(Dataset records)

────────────────

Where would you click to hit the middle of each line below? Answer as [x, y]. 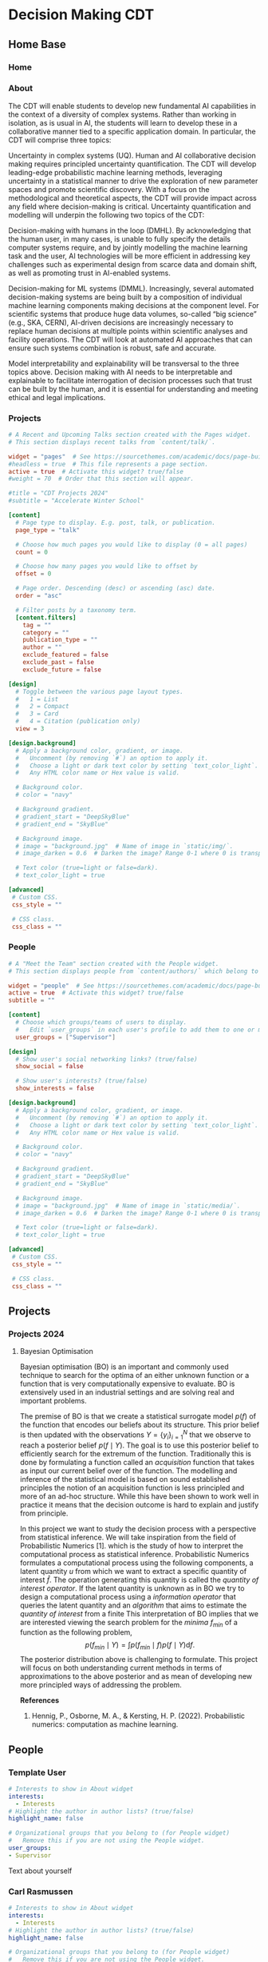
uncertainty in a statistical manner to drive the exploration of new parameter [133, 181]
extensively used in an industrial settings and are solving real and [127, 1392]
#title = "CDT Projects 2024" [59, 494]
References [39, 1700]
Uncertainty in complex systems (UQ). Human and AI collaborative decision [132, 155]
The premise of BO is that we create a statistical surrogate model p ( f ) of [138, 1416]
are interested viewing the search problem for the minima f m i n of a [128, 1623]
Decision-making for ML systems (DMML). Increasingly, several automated [131, 288]
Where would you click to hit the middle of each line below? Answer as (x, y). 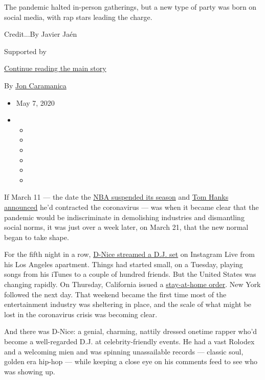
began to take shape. (37, 237)
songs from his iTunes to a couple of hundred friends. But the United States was (130, 274)
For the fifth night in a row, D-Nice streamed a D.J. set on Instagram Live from (129, 254)
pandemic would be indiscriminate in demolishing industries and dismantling (124, 217)
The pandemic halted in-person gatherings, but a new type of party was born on (130, 7)
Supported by (25, 51)
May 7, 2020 (35, 102)
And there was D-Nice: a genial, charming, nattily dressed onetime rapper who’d (131, 331)
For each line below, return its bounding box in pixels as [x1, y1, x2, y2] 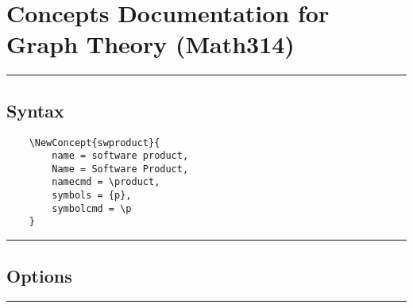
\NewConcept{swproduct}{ [29, 137, 160, 148]
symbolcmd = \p [52, 202, 132, 214]
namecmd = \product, [52, 176, 160, 188]
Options [6, 263, 72, 287]
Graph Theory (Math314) [6, 28, 295, 60]
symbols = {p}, [52, 190, 132, 202]
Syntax [6, 98, 64, 122]
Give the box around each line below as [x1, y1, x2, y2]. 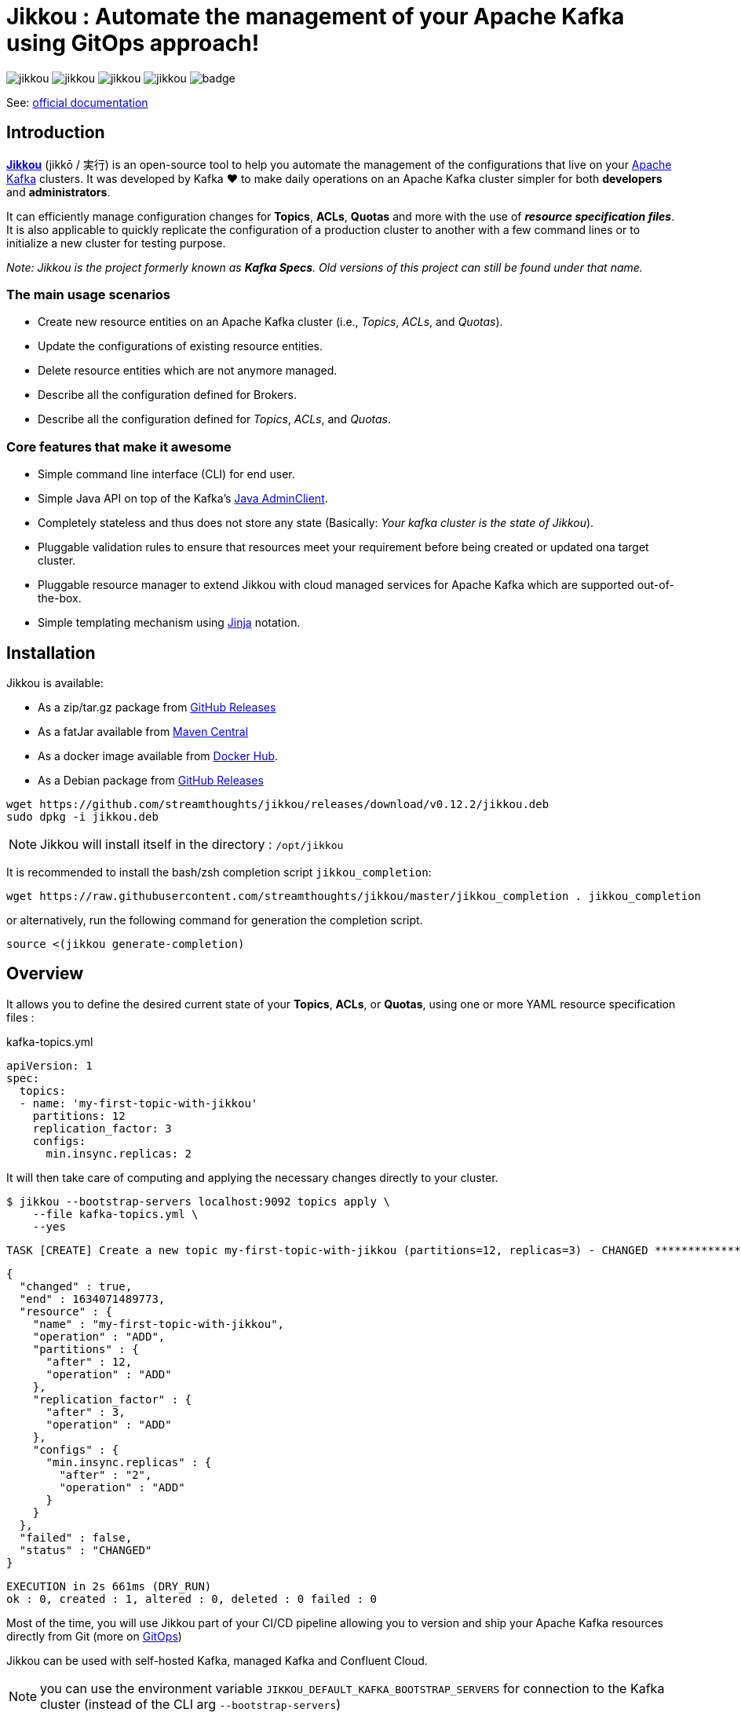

────────────────

▶ [What this task involves]: All of the records above should be reproduced exactly, with the pictures left out.

▶ [Reply to the task]:
Where would you click to hit the middle of each line below? Answer as [x, y]. 
uncertainty in a statistical manner to drive the exploration of new parameter [133, 181]
extensively used in an industrial settings and are solving real and [127, 1392]
#title = "CDT Projects 2024" [59, 494]
References [39, 1700]
Uncertainty in complex systems (UQ). Human and AI collaborative decision [132, 155]
The premise of BO is that we create a statistical surrogate model p ( f ) of [138, 1416]
are interested viewing the search problem for the minima f m i n of a [128, 1623]
Decision-making for ML systems (DMML). Increasingly, several automated [131, 288]
Where would you click to hit the middle of each line below? Answer as (x, y). 
began to take shape. (37, 237)
songs from his iTunes to a couple of hundred friends. But the United States was (130, 274)
For the fifth night in a row, D-Nice streamed a D.J. set on Instagram Live from (129, 254)
pandemic would be indiscriminate in demolishing industries and dismantling (124, 217)
The pandemic halted in-person gatherings, but a new type of party was born on (130, 7)
Supported by (25, 51)
May 7, 2020 (35, 102)
And there was D-Nice: a genial, charming, nattily dressed onetime rapper who’d (131, 331)
For each line below, return its bounding box in pixels as [x1, y1, x2, y2] 
\NewConcept{swproduct}{ [29, 137, 160, 148]
symbolcmd = \p [52, 202, 132, 214]
namecmd = \product, [52, 176, 160, 188]
Options [6, 263, 72, 287]
Graph Theory (Math314) [6, 28, 295, 60]
symbols = {p}, [52, 190, 132, 202]
Syntax [6, 98, 64, 122]
Give the box around each line below as [x1, y1, x2, y2]. 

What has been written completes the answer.